А может, Фейхтвангер просто лукавил? Иначе не говорил бы с вождем в столь верноподданническом тоне.

«Я боюсь, что употребление вами слова “демократия”, – замечает он в разговоре со Сталиным, – …не совсем удачно. …Не получается ли недоразумения из-за употребления Вами слова “демократия”, которому за границей привыкли придавать определенный смысл?» И от имени «друзей СССР за границей» (т. е. тех, кого принято именовать «агентами влияния») задает вопрос: «…Нельзя ли придумать другое слово? …Советский Союз создал столько нового, почему бы ему не создать нового слова и здесь?»

Стало быть, Фейхтвангер прекрасно понимает, что никакой демократии в Советском Союзе нет. Если за границей этому слову привыкли придавать определенный смысл, значит, и нет у него другого смысла. То ли он настолько наивен, то ли, напротив, настолько циничен, что предлагает – как бы так поудачнее соврать, чтобы скрыть отсутствие в СССР демократии.

Сталин отвечает: «Вы неправы. Положительные стороны от сохранения слова “демократия” выше, чем недостатки, связанные с буржуазной критикой. Если бы мы создали новое слово – это дало бы больше пищи критикам: русские, мол, отвергают демократию».

Между прочим, в этих словах вождя – ключ к извечной психологии российской власти, подмеченный еще маркизом Кюстином: «Мне говорят: “Нам бы очень хотелось обойтись без произвола… но ведь мы имеем дело с азиатскими народами”. А про себя в то же время думают: “Нам бы очень хотелось избавить себя от разговоров про либерализм… но ведь нам приходится общаться с европейскими правительствами”».

Шпионские страсти

Сталин любил рассказывать иностранным гостям о происках троцкистов и вредительстве по заданию иностранных разведок. Фейхтвангер не стал исключением, и Сталин поведал ему, что «в прошлом году произошло крушение воинского поезда на ст. Шумиха в Сибири…. У них, троцкистов, была договоренность с японскими агентами о том, чтобы устраивать катастрофы. Чтобы замаскировать преступление, использовали стрелочницу как щит и дали ей устный приказ неправильно перевести стрелку».

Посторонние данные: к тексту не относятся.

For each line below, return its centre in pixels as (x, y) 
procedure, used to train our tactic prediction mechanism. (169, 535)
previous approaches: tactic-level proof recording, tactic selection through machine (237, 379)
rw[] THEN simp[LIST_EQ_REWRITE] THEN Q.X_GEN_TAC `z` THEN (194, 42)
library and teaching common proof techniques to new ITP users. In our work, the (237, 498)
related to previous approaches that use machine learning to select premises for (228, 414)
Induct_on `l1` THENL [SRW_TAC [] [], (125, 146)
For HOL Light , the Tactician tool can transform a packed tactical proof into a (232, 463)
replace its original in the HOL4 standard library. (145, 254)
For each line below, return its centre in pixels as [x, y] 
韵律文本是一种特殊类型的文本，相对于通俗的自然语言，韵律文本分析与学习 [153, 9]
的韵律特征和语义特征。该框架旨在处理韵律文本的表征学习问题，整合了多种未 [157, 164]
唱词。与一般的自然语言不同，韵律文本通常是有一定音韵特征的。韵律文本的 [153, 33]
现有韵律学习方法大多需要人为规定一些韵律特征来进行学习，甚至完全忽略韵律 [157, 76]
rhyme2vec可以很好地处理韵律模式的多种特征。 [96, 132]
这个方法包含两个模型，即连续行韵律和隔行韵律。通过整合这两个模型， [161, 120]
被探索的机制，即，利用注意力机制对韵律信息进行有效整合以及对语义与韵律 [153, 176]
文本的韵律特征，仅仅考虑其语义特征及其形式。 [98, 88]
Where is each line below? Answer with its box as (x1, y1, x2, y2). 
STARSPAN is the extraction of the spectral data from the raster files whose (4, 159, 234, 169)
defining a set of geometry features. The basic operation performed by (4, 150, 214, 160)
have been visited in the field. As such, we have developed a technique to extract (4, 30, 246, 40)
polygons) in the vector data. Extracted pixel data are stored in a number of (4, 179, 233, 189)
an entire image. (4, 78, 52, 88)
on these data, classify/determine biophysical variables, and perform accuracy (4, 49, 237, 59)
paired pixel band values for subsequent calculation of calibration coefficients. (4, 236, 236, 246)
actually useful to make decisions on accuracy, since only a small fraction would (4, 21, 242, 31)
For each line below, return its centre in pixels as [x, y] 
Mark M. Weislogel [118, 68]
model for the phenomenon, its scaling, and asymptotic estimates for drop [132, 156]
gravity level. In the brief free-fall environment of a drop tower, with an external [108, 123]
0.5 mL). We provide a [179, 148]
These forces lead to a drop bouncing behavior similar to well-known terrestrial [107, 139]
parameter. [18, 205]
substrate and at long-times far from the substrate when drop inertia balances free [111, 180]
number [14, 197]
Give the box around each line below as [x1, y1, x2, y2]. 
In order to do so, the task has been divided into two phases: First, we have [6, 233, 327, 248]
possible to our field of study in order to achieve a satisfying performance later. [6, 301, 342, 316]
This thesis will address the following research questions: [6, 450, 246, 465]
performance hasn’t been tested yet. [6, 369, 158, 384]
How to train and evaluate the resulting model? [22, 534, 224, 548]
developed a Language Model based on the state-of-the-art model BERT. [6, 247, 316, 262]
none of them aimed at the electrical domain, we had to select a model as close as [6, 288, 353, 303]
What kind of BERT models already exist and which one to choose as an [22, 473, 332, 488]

Поверил ли Фейхтвангер этим россказням? Всего несколько месяцев прошло после первого из Московских процессов, на котором судили членов выдуманного Сталиным «Троцкистско-зиновьевского террористического центра». Показания обвиняемых Зиновьева и Каменева, признававшихся в убийствах и заговорах, вызвали на Западе большие сомнения. «Целый ряд людей, принадлежавших ранее к друзьям Советского Союза, стали… его противниками, – пишет Фейхтвангер в «Москве, 1937». – …Им казалось, что пули, поразившие Зиновьева и Каменева, убили вместе с ними и новый мир… И мне тоже, до тех пор, пока я находился в Европе, обвинения, предъявленные на процессе Зиновьева, казались не заслуживающими доверия. Мне казалось, что истерические признания обвиняемых добываются какими-то таинственными путями».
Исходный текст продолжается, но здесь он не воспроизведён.